Problem requirements:
With the records below as your source, retype each line exactly from the top down to the line that contains "ಮನವಿಯನ್ನು ಸಲ್ಲಿಸಿದರೂ ಇದುವರೆಗೂ ಯಾವುದೆ [91, 40]", and include that line.
+-------+
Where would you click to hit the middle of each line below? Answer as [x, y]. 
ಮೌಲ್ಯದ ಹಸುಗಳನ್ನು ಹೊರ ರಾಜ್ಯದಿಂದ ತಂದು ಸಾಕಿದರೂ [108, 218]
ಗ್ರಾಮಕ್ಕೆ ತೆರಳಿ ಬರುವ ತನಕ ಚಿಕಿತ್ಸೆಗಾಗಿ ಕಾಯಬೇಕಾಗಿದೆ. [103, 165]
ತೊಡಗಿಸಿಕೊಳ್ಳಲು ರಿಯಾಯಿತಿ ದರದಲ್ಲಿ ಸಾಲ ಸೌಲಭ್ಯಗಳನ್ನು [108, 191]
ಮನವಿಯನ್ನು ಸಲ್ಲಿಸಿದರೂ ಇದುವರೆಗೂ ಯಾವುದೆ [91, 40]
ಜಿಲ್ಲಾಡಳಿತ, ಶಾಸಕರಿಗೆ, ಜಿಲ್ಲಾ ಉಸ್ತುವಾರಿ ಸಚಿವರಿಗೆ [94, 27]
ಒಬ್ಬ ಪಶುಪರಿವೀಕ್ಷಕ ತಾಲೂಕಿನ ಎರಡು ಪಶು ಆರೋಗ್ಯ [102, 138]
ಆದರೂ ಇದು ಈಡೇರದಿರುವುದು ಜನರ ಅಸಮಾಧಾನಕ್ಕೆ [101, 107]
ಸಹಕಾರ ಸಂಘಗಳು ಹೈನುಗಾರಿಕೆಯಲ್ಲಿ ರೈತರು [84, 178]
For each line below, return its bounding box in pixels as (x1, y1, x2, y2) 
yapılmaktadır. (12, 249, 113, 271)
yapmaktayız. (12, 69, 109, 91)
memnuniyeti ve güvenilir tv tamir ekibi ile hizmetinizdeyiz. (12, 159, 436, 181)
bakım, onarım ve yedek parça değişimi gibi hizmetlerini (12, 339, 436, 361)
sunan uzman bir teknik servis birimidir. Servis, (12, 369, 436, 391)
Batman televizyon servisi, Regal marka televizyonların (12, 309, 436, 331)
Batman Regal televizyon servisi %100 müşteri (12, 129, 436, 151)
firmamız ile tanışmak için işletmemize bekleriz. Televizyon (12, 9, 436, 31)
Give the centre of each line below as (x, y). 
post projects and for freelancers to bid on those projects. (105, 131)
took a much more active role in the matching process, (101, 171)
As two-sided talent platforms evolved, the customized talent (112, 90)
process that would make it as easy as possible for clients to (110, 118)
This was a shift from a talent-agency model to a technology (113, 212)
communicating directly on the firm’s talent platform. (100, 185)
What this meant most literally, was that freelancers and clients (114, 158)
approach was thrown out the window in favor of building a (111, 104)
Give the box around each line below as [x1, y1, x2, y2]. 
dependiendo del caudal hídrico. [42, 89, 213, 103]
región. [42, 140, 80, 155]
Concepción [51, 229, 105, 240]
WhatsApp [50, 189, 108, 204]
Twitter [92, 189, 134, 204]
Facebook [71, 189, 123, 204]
+-------+
Output of the exercise:
Where would you click to hit the middle of each line below? Answer as [x, y]. 
ಮೌಲ್ಯದ ಹಸುಗಳನ್ನು ಹೊರ ರಾಜ್ಯದಿಂದ ತಂದು ಸಾಕಿದರೂ [108, 218]
ಗ್ರಾಮಕ್ಕೆ ತೆರಳಿ ಬರುವ ತನಕ ಚಿಕಿತ್ಸೆಗಾಗಿ ಕಾಯಬೇಕಾಗಿದೆ. [103, 165]
ತೊಡಗಿಸಿಕೊಳ್ಳಲು ರಿಯಾಯಿತಿ ದರದಲ್ಲಿ ಸಾಲ ಸೌಲಭ್ಯಗಳನ್ನು [108, 191]
ಮನವಿಯನ್ನು ಸಲ್ಲಿಸಿದರೂ ಇದುವರೆಗೂ ಯಾವುದೆ [91, 40]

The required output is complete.